Detail of BinaryDenseNet or BinaryResNet18E #8

LaVieEnRoseSMZ · 2019-08-06T09:17:05Z

Hi, recently I read your newly realeased paper "Back to Simplicity: How to Train Accurate BNNs from Scratch?" It is a quite good paper and inspires me a lot.

However, I am a little confused about the implementation in this paper. I am not familiar with the code structure of MXNet, Could you please write a more detailed readme or a tutorial or anything similar which could explain the code and the training details?

Thanks a lot in advance~

Jopyth · 2019-08-06T10:25:30Z

Hi, I agree the framework definitely could benefit from more tutorials and documentation. However it would be best if these hit the "sweet spot" which cover what you (or anyone else who stumbles upon this) is interested in. In the title you name the details of the networks, but in your comment you mention training in general? Which resources have you used/found already? Did you manage to build the framework on your machine?
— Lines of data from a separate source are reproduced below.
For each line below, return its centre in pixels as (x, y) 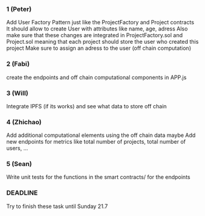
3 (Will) (17, 93)
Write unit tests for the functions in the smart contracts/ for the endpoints (98, 177)
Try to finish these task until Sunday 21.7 (57, 206)
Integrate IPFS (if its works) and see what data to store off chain (87, 106)
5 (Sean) (19, 164)
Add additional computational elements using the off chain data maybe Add (101, 135)
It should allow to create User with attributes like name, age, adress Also (97, 29)
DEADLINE (22, 193)
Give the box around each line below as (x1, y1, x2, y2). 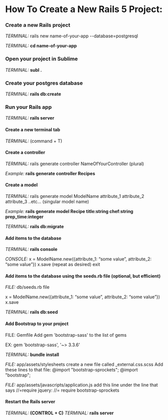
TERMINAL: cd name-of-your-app (5, 43, 77, 49)
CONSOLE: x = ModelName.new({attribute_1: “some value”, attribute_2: (5, 256, 152, 262)
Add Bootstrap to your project (5, 321, 69, 327)
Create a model (5, 182, 38, 188)
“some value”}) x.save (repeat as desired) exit (5, 261, 101, 268)
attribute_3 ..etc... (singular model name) (5, 198, 90, 204)
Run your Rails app (5, 103, 52, 111)
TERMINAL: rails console (5, 246, 58, 252)
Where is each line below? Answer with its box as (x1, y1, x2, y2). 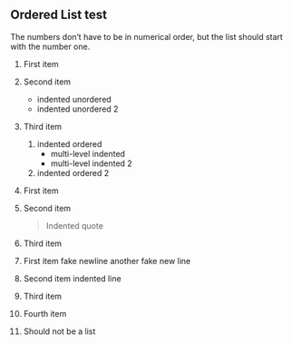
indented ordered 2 (36, 167, 110, 178)
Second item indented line (23, 272, 122, 284)
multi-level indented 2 (50, 158, 132, 169)
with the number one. (10, 41, 91, 52)
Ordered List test (10, 7, 108, 23)
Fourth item (23, 308, 67, 319)
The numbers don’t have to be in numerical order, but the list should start (10, 31, 284, 42)
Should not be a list (23, 326, 96, 337)
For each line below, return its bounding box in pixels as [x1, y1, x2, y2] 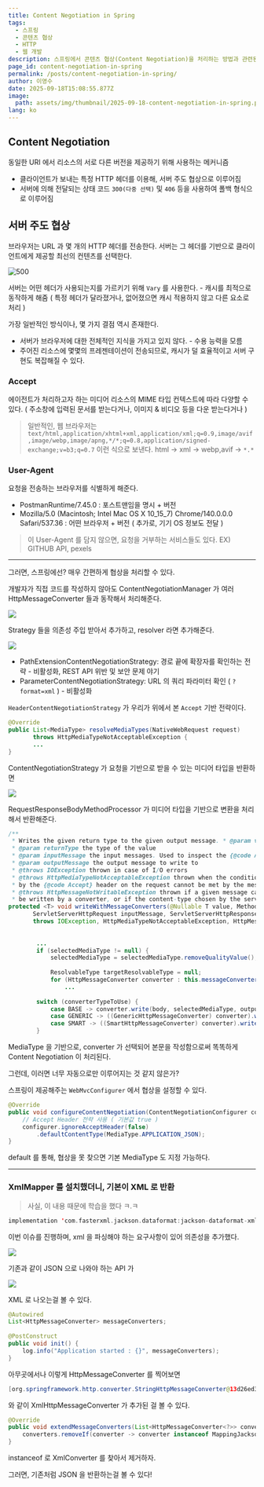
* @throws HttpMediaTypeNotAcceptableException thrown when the [11, 874, 226, 881]
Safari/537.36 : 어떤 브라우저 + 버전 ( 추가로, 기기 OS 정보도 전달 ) [19, 518, 224, 528]
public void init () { [8, 1340, 79, 1348]
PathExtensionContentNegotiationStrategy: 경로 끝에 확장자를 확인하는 [19, 657, 243, 666]
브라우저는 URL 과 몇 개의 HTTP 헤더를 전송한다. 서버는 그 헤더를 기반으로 [8, 241, 234, 251]
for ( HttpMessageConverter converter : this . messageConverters [49, 976, 262, 984]
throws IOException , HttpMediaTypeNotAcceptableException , [32, 917, 230, 925]
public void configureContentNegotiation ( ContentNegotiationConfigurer [8, 1108, 247, 1116]
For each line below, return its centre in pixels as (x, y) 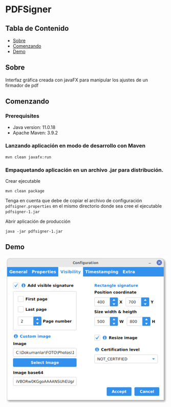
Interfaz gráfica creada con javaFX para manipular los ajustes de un (77, 80)
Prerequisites (22, 116)
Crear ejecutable (23, 181)
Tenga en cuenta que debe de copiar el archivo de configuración (74, 201)
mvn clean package (25, 191)
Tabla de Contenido (37, 28)
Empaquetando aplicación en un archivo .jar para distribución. (84, 170)
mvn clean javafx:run (28, 157)
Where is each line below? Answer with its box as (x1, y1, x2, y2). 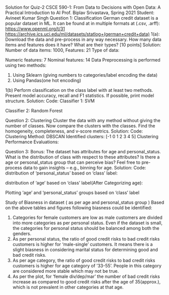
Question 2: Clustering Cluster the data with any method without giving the (5, 117, 160, 123)
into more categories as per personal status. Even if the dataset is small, (12, 220, 163, 226)
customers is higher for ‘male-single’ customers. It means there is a (12, 242, 153, 247)
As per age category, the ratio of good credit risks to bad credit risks (12, 257, 155, 263)
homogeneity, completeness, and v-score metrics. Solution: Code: (5, 128, 143, 134)
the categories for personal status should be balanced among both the (12, 225, 160, 231)
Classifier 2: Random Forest (5, 108, 63, 113)
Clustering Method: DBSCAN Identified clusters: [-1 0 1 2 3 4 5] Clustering (5, 134, 159, 139)
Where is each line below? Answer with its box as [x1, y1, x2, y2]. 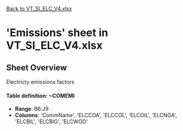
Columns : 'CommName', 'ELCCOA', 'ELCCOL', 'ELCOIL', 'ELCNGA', [14, 112, 178, 119]
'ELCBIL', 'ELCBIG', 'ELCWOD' [14, 118, 88, 125]
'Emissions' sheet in [6, 26, 108, 39]
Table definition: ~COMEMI [6, 92, 75, 99]
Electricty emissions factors [6, 78, 75, 86]
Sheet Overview [6, 62, 67, 72]
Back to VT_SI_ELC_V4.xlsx [6, 5, 73, 12]
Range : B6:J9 [14, 105, 49, 112]
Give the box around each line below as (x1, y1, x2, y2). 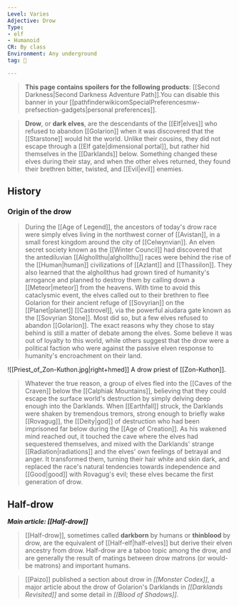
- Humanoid (7, 37, 40, 44)
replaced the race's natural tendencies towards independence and (24, 463, 221, 471)
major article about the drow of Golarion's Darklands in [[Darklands (24, 582, 223, 592)
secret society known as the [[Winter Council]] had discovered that (24, 245, 223, 254)
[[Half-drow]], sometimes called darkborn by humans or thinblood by (24, 531, 230, 540)
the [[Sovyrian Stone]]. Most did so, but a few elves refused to (24, 314, 208, 322)
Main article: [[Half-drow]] (7, 518, 88, 526)
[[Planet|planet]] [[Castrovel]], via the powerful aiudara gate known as (24, 306, 232, 314)
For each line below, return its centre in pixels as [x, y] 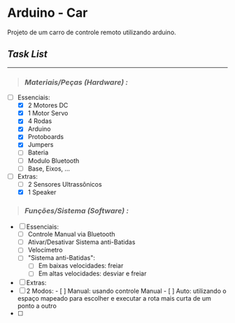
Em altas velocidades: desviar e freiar [92, 273]
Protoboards [46, 137]
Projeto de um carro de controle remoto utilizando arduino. [92, 32]
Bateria [38, 152]
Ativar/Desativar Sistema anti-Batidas [81, 242]
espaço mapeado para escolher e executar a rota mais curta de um [114, 298]
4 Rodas [40, 121]
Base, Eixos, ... [49, 168]
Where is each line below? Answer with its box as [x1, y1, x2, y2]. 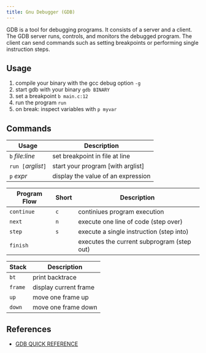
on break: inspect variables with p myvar [15, 106, 117, 113]
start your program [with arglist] [51, 162, 145, 171]
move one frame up [32, 293, 89, 301]
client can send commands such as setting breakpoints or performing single [6, 39, 199, 46]
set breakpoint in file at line [51, 152, 131, 160]
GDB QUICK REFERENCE [15, 340, 78, 347]
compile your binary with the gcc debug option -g [15, 79, 141, 87]
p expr [9, 172, 28, 180]
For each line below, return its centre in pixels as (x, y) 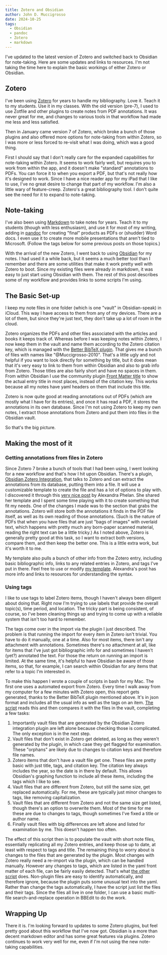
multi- (150, 892)
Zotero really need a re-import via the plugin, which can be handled (75, 861)
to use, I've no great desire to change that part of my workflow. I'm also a (80, 184)
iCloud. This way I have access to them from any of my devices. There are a (83, 313)
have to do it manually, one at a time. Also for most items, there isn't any (79, 640)
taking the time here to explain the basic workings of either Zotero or (76, 67)
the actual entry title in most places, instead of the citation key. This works (82, 381)
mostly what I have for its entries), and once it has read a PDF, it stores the (82, 402)
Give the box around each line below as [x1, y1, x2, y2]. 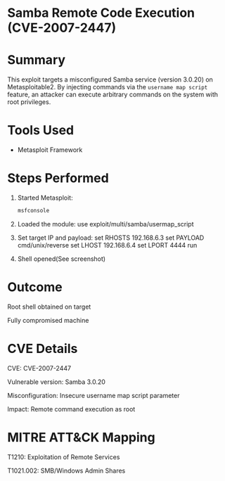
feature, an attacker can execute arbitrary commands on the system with [7, 90, 219, 99]
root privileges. [7, 98, 51, 106]
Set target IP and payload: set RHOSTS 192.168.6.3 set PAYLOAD [17, 233, 205, 242]
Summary [7, 52, 65, 68]
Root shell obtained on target [7, 302, 91, 311]
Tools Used [7, 122, 75, 139]
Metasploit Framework [17, 146, 83, 154]
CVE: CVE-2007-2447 [7, 364, 72, 372]
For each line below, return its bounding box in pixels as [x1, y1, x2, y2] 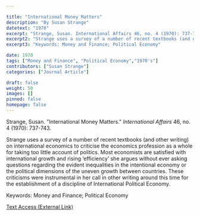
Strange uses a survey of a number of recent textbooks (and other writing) [6, 136, 189, 143]
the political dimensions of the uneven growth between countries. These [6, 167, 184, 174]
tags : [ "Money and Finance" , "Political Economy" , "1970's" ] [6, 58, 159, 64]
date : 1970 [6, 52, 33, 58]
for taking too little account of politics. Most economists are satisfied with [6, 148, 186, 155]
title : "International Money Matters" [6, 14, 102, 20]
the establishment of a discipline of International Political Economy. [6, 180, 171, 187]
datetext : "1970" [6, 25, 49, 31]
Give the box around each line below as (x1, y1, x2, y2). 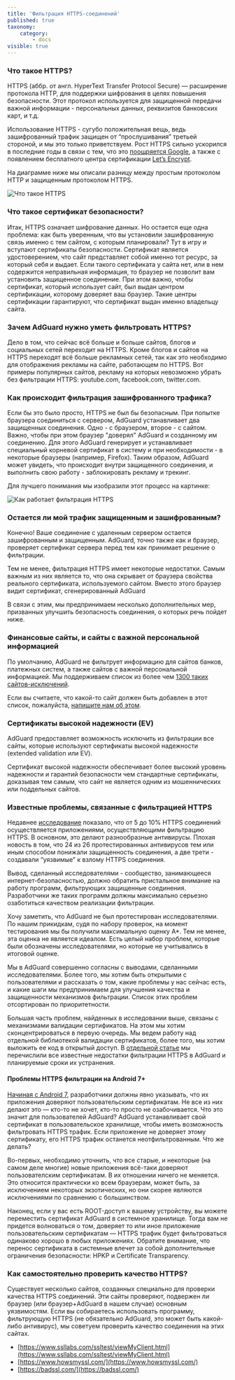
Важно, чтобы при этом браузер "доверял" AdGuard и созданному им (7, 431, 218, 440)
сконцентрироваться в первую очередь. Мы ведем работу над (7, 1029, 197, 1037)
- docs (32, 36, 52, 43)
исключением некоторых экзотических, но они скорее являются (7, 1185, 203, 1194)
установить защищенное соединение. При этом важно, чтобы (7, 274, 194, 284)
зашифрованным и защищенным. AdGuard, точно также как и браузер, (7, 536, 220, 545)
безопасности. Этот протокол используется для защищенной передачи (7, 97, 222, 105)
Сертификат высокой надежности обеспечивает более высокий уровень (7, 762, 227, 771)
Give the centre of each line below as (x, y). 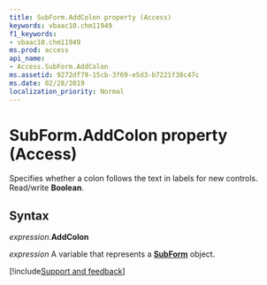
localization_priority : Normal (67, 91)
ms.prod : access (39, 50)
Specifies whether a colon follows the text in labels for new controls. (133, 179)
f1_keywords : (33, 34)
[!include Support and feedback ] (67, 272)
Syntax (29, 216)
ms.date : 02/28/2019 (47, 83)
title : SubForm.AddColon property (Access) (91, 17)
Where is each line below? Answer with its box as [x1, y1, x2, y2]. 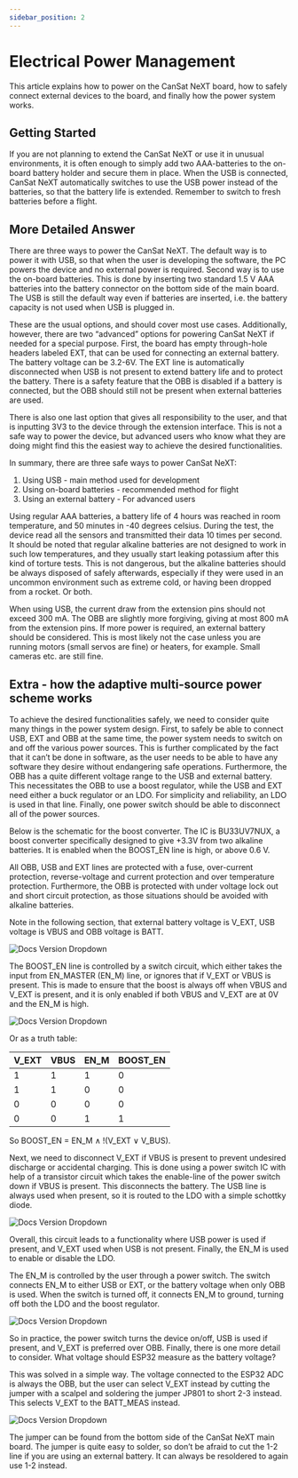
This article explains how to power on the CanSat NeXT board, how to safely [9, 81, 288, 92]
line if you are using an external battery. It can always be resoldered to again [9, 1450, 289, 1461]
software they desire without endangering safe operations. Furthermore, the [9, 762, 287, 771]
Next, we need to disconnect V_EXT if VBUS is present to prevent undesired [9, 1153, 286, 1162]
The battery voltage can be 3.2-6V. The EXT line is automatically [9, 357, 245, 368]
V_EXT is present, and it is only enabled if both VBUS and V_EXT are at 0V [9, 989, 279, 1000]
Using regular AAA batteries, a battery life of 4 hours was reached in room [9, 511, 281, 522]
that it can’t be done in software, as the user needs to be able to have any [9, 752, 278, 763]
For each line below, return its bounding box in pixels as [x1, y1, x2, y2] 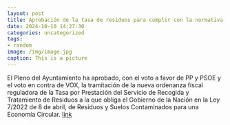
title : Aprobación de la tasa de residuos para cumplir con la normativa [7, 16, 224, 23]
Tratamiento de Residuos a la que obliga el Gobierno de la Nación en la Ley [7, 95, 220, 104]
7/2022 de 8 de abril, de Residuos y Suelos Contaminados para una [7, 102, 199, 111]
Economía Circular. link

In the meantime, here are a few links, that might help you get started, depending on what you are looking for:

The Examples contain code for building the models (ResNetE, BinaryDenseNet) and training on ImageNet or Cifar (image_classification.py)
The training script has a lot of parameters, you could check out the pages we have already created in the Wiki (e.g. regarding Hyperparameters). There are also pages with options you need to provide to the training script to train/reproduce the results of a particular model. This page contains lots of experiments. Unfortunately, I have not yet updated this page to include the latest experiment results, but you can find the configuration details, e.g. for BinaryDenseNet (reduction), in the supplementary material already.

Please let me know if this already helps, or whether you would like additional information.

LaVieEnRoseSMZ · 2019-08-09T07:57:01Z

Thanks very much for your patience and detailed answer. I have spent days to reproduce your work using pytorch and I already gets 56.3% using your hyperparameter in wiki which indicated your solid work. And I have found your supplementary meterial in arxiv.com and found detailed log of BinaryResNetE of 58.1% and I will reproduce this results too.

Thanks again for your detailed log and detailed supplementary material and it really helps us a lot~

lgeiger · 2019-08-09T08:07:05Z

We also started trying out BinaryDenseNets and the first results seam promising.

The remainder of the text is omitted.